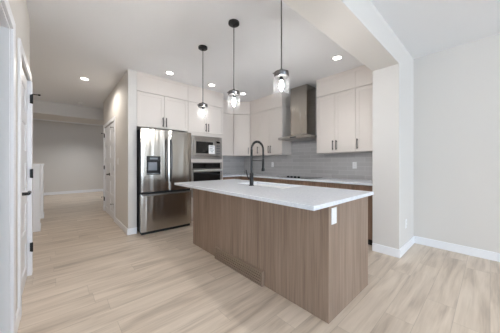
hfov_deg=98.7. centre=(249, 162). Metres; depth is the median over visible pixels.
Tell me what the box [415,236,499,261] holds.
baseboard
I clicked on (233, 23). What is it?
pendant light
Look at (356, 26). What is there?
ceiling beam
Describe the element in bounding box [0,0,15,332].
door frame
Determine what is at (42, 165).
newel post
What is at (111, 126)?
door
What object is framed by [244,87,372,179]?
tile backsplash
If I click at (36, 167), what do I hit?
newel post
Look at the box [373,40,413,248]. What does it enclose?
wall
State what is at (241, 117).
upper cabinet
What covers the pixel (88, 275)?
floor
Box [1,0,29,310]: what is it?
wall
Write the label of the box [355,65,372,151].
upper cabinet
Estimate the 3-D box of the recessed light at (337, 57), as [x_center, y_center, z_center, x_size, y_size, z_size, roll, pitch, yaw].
[1.270,-1.535,3.135,0.150,0.008,0.150,0,0,-42]
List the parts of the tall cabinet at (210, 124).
drawer, door, door
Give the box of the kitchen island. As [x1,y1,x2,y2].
[193,188,367,323]
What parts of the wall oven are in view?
control panel, handle
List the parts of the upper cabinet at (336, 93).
door, door
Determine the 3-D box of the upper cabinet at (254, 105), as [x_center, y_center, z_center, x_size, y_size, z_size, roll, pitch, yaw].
[0.222,-0.861,5.367,0.373,1.352,0.325,0,0,-42]
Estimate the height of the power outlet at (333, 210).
0.124 m
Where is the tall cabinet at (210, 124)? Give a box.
[188,84,223,220]
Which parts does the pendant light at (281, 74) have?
bulb, cord
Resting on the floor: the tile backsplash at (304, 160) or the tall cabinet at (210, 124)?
the tall cabinet at (210, 124)
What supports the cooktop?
in the countertop at (328, 180)
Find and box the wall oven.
[191,162,222,197]
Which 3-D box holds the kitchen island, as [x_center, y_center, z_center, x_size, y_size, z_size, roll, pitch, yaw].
[0.154,0.743,2.615,0.760,0.874,2.117,0,0,-42]
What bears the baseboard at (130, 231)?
attached to the wall partition at (121, 103)
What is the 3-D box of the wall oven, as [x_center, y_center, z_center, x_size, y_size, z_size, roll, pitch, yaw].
[-1.046,0.337,4.678,0.716,0.700,0.622,0,0,-42]
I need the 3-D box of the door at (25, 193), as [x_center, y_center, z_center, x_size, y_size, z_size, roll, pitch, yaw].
[-2.036,0.161,1.969,0.134,2.022,0.762,0,0,-42]
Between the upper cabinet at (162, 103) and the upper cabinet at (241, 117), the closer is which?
the upper cabinet at (162, 103)
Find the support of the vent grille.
attached to the kitchen island
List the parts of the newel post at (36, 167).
trim
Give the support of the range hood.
attached to the wall at (457, 89)
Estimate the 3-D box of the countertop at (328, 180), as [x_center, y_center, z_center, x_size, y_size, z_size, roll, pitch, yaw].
[0.583,0.302,4.352,1.186,0.029,3.587,0,0,-42]
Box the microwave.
[191,135,221,158]
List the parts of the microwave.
door, control panel
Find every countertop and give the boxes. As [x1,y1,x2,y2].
[174,179,373,210]
[223,173,372,185]
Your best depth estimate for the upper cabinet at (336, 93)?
3.70 m
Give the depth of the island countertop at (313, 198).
2.00 m
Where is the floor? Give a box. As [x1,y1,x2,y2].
[17,191,499,332]
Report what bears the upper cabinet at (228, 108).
attached to the wall
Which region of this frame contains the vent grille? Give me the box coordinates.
[215,246,263,286]
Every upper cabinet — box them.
[137,71,187,131]
[223,99,233,155]
[233,102,250,155]
[250,99,265,155]
[259,91,291,155]
[316,68,356,153]
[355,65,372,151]
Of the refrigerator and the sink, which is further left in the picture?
the refrigerator
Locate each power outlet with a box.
[331,207,336,224]
[352,162,356,168]
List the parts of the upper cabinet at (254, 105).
door
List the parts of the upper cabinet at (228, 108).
door
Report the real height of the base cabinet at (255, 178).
0.862 m
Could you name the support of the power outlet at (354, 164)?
attached to the tile backsplash at (304, 160)
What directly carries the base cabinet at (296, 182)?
on the floor
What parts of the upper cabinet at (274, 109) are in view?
door, door
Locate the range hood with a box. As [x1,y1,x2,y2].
[278,84,316,141]
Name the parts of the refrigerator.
trim, door, freezer drawer, handle, handle, handle, door
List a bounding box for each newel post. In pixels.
[33,164,40,231]
[40,164,43,218]
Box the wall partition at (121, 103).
[103,69,136,228]
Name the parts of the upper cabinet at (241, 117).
door
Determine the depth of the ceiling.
2.68 m
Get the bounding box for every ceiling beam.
[33,100,102,124]
[282,0,398,70]
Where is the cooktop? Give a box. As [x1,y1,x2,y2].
[278,176,321,178]
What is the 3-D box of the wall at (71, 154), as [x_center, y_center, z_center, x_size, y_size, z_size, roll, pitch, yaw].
[-6.811,-0.180,8.479,7.150,2.720,0.120,0,0,-42]
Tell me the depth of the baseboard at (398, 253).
2.79 m
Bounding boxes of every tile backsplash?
[223,156,243,173]
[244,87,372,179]
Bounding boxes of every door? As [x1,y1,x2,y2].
[22,68,40,293]
[101,126,108,213]
[106,122,113,218]
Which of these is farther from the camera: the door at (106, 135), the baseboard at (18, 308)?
the door at (106, 135)
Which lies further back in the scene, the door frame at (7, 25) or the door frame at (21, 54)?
the door frame at (21, 54)
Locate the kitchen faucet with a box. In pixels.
[246,141,264,185]
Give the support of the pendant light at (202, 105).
hanging from the ceiling
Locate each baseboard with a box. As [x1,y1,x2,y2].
[16,307,19,332]
[44,189,102,194]
[115,217,136,234]
[372,236,414,257]
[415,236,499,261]
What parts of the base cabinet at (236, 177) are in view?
door
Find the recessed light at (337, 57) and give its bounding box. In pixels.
[332,55,342,59]
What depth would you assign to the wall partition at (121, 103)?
3.65 m
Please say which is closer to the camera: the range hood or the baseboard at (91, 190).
the range hood
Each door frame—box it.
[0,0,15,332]
[18,38,32,319]
[103,116,114,221]
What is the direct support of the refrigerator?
on the floor
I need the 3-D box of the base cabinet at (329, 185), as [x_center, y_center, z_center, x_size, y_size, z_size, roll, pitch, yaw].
[1.736,0.749,3.458,0.658,0.862,0.716,0,0,-42]
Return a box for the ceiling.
[26,0,499,125]
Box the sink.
[249,184,289,187]
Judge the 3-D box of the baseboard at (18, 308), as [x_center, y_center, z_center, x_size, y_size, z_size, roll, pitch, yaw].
[-1.297,1.127,1.123,0.014,0.105,1.287,0,0,-42]
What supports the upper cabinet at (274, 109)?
attached to the wall at (457, 89)
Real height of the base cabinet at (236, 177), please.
0.862 m
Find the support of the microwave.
in the tall cabinet at (210, 124)
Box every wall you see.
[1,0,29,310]
[33,120,102,192]
[268,34,499,252]
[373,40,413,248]
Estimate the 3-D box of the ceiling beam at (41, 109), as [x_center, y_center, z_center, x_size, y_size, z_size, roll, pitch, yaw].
[-4.269,-1.385,6.761,5.450,0.310,0.930,0,0,-42]
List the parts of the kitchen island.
panel, panel, panel, panel
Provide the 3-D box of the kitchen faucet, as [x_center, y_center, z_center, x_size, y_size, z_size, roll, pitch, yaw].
[0.074,-0.003,2.693,0.258,0.555,0.104,0,0,-42]
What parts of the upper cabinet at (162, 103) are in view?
door, door
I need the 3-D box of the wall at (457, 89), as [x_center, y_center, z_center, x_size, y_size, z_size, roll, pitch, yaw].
[4.424,-0.180,1.038,0.120,2.720,13.850,0,0,-42]
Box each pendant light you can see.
[198,45,207,115]
[227,19,239,105]
[273,0,288,90]
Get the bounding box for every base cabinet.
[223,176,247,179]
[248,177,271,181]
[272,179,326,186]
[327,183,372,244]
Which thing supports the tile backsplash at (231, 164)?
attached to the wall
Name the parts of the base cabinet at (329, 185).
drawer, door
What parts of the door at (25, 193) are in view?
handle
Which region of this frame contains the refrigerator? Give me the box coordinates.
[137,128,190,234]
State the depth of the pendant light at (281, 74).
1.84 m
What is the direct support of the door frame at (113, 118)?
attached to the wall partition at (121, 103)

* * * * *

EXERCISE:
Give back exactly the lines from the line holding "What is the direct support of the door" through the last line of the listing, including both.

TASK ANSWER:
What is the direct support of the door frame at (113, 118)?
attached to the wall partition at (121, 103)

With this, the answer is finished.